# London to Copenhagen



## rmgreenesq (Sep 23, 2007)

I've got the opportunity to ride the rails in Europe next summer. My parents have purchased a Baltic cruise as a family reunion. The cruise ship leaves Copenhagen, Denmark on July 4th. I've been offered free accomodatons and a tour of London on June 30th through July 2nd from a friend who is British and will be in London for a wedding.

So I'm trying to figure out the Eurpoean rail system, specifically how to get from London to Copenhagen via rail. Seat 61 recommends the Eurostar to Brussles and then the DB night train to Hamburg and then on to Copenhagen. Eurostar's website is easy to deal with. The problem is that Deutch Bahn's website is very difficult to navigate (German language pop-up ads!), and even harder to get into English.

Has anybody on this site ever ridden DB's night train? Any clue what the sleeping accomodations are like? There will be three of us traveling (two adults and one small child). Does DB sell sleepers by the bed or compartment? If I purchase a single seat in a double compartment and two seats in a double compartment, can I expect DB to sell the empty seat in the compartment? Is the sleeper worth it? What is the best way to buy this ticket and can it be purchased now to avoid any further slide in the US dollar against the Euro?

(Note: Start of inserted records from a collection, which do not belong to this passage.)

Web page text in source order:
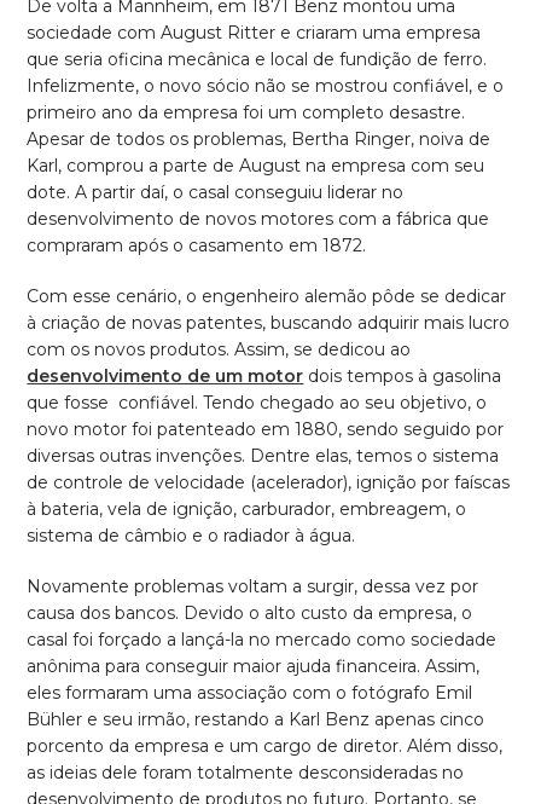
De volta a Mannheim, em 1871 Benz montou uma
sociedade com August Ritter e criaram uma empresa
que seria oficina mecânica e local de fundição de ferro.
Infelizmente, o novo sócio não se mostrou confiável, e o
primeiro ano da empresa foi um completo desastre.
Apesar de todos os problemas, Bertha Ringer, noiva de
Karl, comprou a parte de August na empresa com seu
dote. A partir daí, o casal conseguiu liderar no
desenvolvimento de novos motores com a fábrica que
compraram após o casamento em 1872.
Com esse cenário, o engenheiro alemão pôde se dedicar
à criação de novas patentes, buscando adquirir mais lucro
com os novos produtos. Assim, se dedicou ao
desenvolvimento de um motor dois tempos à gasolina
que fosse confiável. Tendo chegado ao seu objetivo, o
novo motor foi patenteado em 1880, sendo seguido por
diversas outras invenções. Dentre elas, temos o sistema
de controle de velocidade (acelerador), ignição por faíscas
à bateria, vela de ignição, carburador, embreagem, o
sistema de câmbio e o radiador à água.
Novamente problemas voltam a surgir, dessa vez por
causa dos bancos. Devido o alto custo da empresa, o
casal foi forçado a lançá-la no mercado como sociedade
anônima para conseguir maior ajuda financeira. Assim,
eles formaram uma associação com o fotógrafo Emil
Bühler e seu irmão, restando a Karl Benz apenas cinco
porcento da empresa e um cargo de diretor. Além disso,
as ideias dele foram totalmente desconsideradas no
desenvolvimento de produtos no futuro. Portanto, se
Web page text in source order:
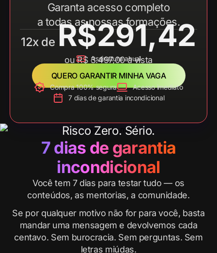
Garanta acesso completo
a todas as nossas formações.
12x deR$291,42
ou R$ 3.497,00 à vista
Assinatura anual
QUERO GARANTIR MINHA VAGA
Compra 100% segura
Acesso imediato
7 dias de garantia incondicional
Risco Zero. Sério.
7 dias de garantia
incondicional
Você tem 7 dias para testar tudo — os
conteúdos, as mentorias, a comunidade.
Se por qualquer motivo não for para você, basta
mandar uma mensagem e devolvemos cada
centavo. Sem burocracia. Sem perguntas. Sem
letras miúdas.
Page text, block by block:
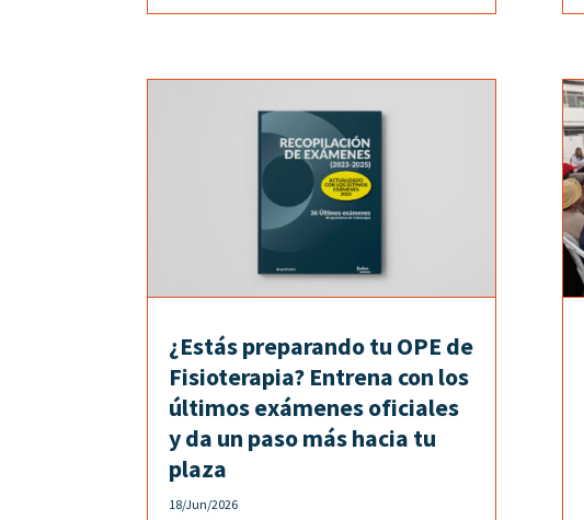
¿Estás preparando tu OPE de
Fisioterapia? Entrena con los
últimos exámenes oficiales
y da un paso más hacia tu
plaza
18/Jun/2026
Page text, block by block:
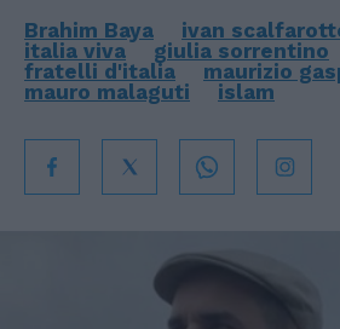
Brahim Baya ivan
italia viva
giulia sorrentino
fratelli d'italia
maurizio
mauro malaguti
islam

Is there a similar website to amtraktrains dealing with rail riding in Europe?

Thanks in advance for any/all advice.

Rick


----------



## cp (Sep 30, 2007)

You should buy a copy of the Thomas Cook European rail timetable. It shows all complete schedules in Europe. My current timetable shows that it is possible to travel daytime from London to Kobenhavn. Leave London at 0606, arrive Brussels 0934 on Eurostar. Leave Brussels 1017 arrive Koln 1245 on Thalys. Leave Koln 1310 arrive Hamburg 1712 on german ICE train. Leave Hamburg 1725 arrive Kobenhavn 2204 on Eurocity. Other schedules are shown in the timetable. Bon voyage!


----------



## Guest (Oct 4, 2007)

I don't know what problem you're having with bahn.de, as it's actually a remarkably good website (though I don't notice any ads due to Firefox) and makes the Thomas Cook European Timetable almost entirely obsolete (though the Overseas Timetable is still useful). http://reiseauskunft.bahn.de/bin/query.exe/en is the English-language timetable search. That said, note that European train timetables are only fixed about three months in advance so you can't get precise information for a trip so far in the future.

In the current schedule, the Brussels-Hamburg night train leaves Brussels Midi station at 23:41 and arrives Hamburg at 06:52. It is likely that this will be cheaper than the high-speed ICE itinerary suggested by the other guest (which prices at about €100 for just the Brussels-Koln-Hamburg portion), though it's difficult to be sure as DB does not have complete pricing information outside Germany. DB sells sleepers by bed.


----------



## Guest (Oct 4, 2007)

Also, reservations can be made on European trains up to 90 days before travel. You could buy some Euros in advance if you're that worried about currency change, though putting your money in a savings account in the meantime is likely to work about as well.


----------



## abalada (Dec 9, 2007)

The night train from Brussels (Bruxelles-Midi) to Hamburg (Hamburg-Hbf) has 3-bed sleeper compartments.

You can book online here. Max. 180 days in advance.

Service from Hamburg to Copenhagen is from today on by ICE-TD trainsets. Part of the route is with the trains onboard

of a ferry.

Europe-Special tickets from Hamburg to Copenhagen are available from EUR 29.

You can book through the DB timetable. Max. 90 days in advance.


----------



## rmgreenesq (Jan 12, 2008)

Thanks for all the replies. I think I finally got my head around the way European rail works. The Eurostar, Thalys and DB are all seperate railroads. They require booking through three different websites and only Eurostar allows bookings 180 days out. All the others are 90 days only.

Does anybody know on here if there is checked baggage service on any of these trains? Is it possible to check a bag from London to Copenhagen? My guess is no, btu I could be wrong.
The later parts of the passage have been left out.